> **Exercise**: Transcribe exactly everything in the data below from the line containing "China,1/22/2020 17:00,6.0,0.0,0.0 [43, 103]" down to the line containing "[online] Available at: [27, 55]", both lines included and nothing further.
------
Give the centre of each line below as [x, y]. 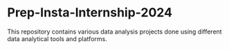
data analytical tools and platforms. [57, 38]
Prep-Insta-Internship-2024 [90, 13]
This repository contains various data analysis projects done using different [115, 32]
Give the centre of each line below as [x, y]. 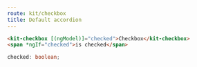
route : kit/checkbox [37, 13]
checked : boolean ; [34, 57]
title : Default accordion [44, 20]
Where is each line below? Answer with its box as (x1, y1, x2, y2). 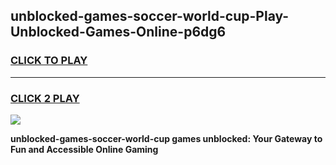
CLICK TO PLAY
------
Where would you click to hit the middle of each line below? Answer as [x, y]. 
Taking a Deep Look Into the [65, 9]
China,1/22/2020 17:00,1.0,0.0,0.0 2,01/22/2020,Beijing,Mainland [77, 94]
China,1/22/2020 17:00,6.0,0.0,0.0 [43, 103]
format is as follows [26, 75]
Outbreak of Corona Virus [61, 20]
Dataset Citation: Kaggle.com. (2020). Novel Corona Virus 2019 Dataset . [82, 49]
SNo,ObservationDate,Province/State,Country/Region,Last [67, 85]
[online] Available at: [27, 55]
------
> **Written reply**:
China,1/22/2020 17:00,6.0,0.0,0.0 [43, 103]
format is as follows [26, 75]
Outbreak of Corona Virus [61, 20]
Dataset Citation: Kaggle.com. (2020). Novel Corona Virus 2019 Dataset . [82, 49]
SNo,ObservationDate,Province/State,Country/Region,Last [67, 85]
[online] Available at: [27, 55]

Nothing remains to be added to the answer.